Exercise: Exercise suppresses uptake of sugars and enhances sugar metabolism, which is beneficial for any horse that may tie up. As an added benefit, PSSM horses are able to use excess muscle glycogen as fuel—meaning increased exercise will result in decreased accumulation. In general, regular daily exercise without a day off is recommended for any horse diagnosed with a muscle disease. Full-time pasture turn out is also beneficial. At minimum, an affected horse’s stall should have an attached paddock that allows him to move freely throughout the day. Studies have shown that 50 percent of horses diagnosed with PSSM will improve with diet changes alone, while 90 percent show improvement with diet changes and exercise.

Supplements: Blood levels of selenium and vitamin E are also important in horses that tie up. Simple blood tests can be run to check for vitamin E and selenium levels, and both can be supplemented easily if levels are low. Because of the narrow toxicity range of selenium, levels should be rechecked following diet adjustments and reduced if needed. In some horses, selenium levels will increase following diet changes, even without additional supplementation.

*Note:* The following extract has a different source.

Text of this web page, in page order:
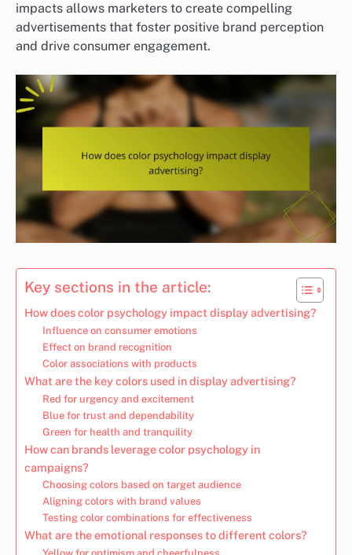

Medications: Other than treatment necessary during an actual tie-up episode, there are no medications recommended for routine management of PSSM. However, if your horse fits in the RER category of muscle disease, there are several things that can be helpful. Fillies may improve when maintained on progesterone, and light sedation administered prior to an exercise session may reduce the chances for a tie-up episode. In addition, dantrolene, a medication that helps regulate calcium within the cells, can be administered prior to exercise to reduce the risk of a tie-up episode.